Recentrer le quartier sur ses usagers
C’est précisément pour répondre à ces besoins que cinq usages ont été définis en amont du concours : poser, se reposer / attendre, s’abriter / déjeuner / travailler, se cultiver / trier, jeter. Sur plus de cent projets présentés, seul un a été proposé sur ce dernier thème, qui a finalement été retiré. « Faire une poubelle, ça n’intéresse personne, regrette Jean-Christophe Chobelet, scénographe urbain et concepteur de Forme Publique. On a donc demandé aux équipes d’intégrer les poubelles dans leurs projets ». Defacto a ensuite pris a sa charge les 500 000 euros nécessaires à la fabrication des prototypes.
Dans ce quartier où l’innovation s’écrit chaque jour derrière les fenêtres des immeubles de bureaux, le high-tech tient peu de place dans les prototypes à l’essai. C’est un choix : « les usagers de La Défense sont connectés en permanence. Lorsqu’ils descendent sur l’esplanade pour déjeuner, la plupart des salariés ont déjà un smartphone sur eux, observe Katayoune Panati. Les projets choisis s’intéressent plus à l’ergonomie et à la durée de vie des matériaux qu’à l’intégration des nouvelles technologies dans l’espace public ».
Tester d’abord pour proposer des projets plus créatifs
Le mobilier urbain intelligent, c’est à l’inverse le pari qu’a fait, juste à côté et au même moment, la ville de Paris. Là aussi, il s’agit d’un véritable laboratoire, mais les usages sont totalement différents. Quarante projets sont en phase de test, afin de connaître les besoins et la résistance du mobilier pour affiner un futur appel à projets. On trouve l’abribus avec plan tactile et diffusion d’infos pratiques et dépêches AFP, la borne multimédia muséographique pour s’orienter et s’informer dans les grands cimetières, ou encore l’espace de repos avec toit végétalisé et borne Internet.
Ce mobilier urbain hyper connecté aux Parisiens et aux touristes doit devenir « un point d’entrée vers des usages d’hyper proximité ou des informations du bout du monde », selon Jean-Louis Missika, adjoint au maire de Paris en charge de l’innovation, de la recherche et des universités. « L’objectif est aussi d’observer et d’accompagner la transformation des relations entre les citadins ».
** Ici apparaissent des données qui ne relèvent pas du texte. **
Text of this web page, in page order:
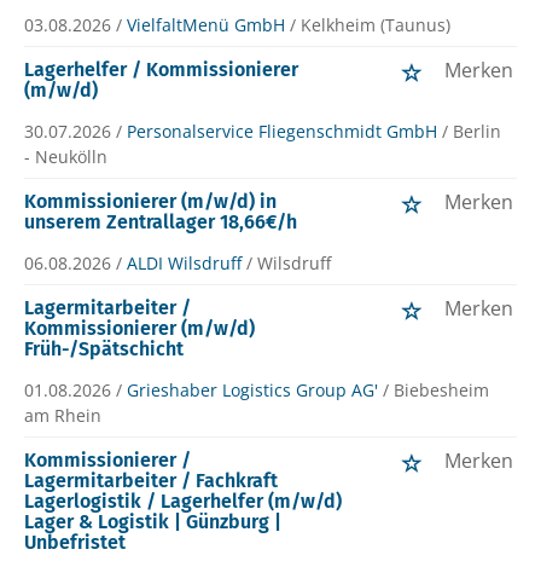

Les concepteurs des projets sont des start-ups mais aussi des entreprises familières de ce type d’innovation, comme JC Decaux ou Orange. La ville a engagé 250 000 euros pour la mise en place de cette expérimentation. Chaque entreprise loue l’espace où est installée son innovation pour 100 euros par mois.
Malgré la diversité des projets, une constante demeure derrière l’organisation de ces laboratoires à Paris comme à La Défense : la singularité des projets présentés. Pour Jean-Luc Missika, « si l’on avait directement lancé un appel à projets, le risque aurait été plus grand : certaines entreprises n’auraient pas forcément osé présenter des projets d’une telle créativité, d’une telle audace ».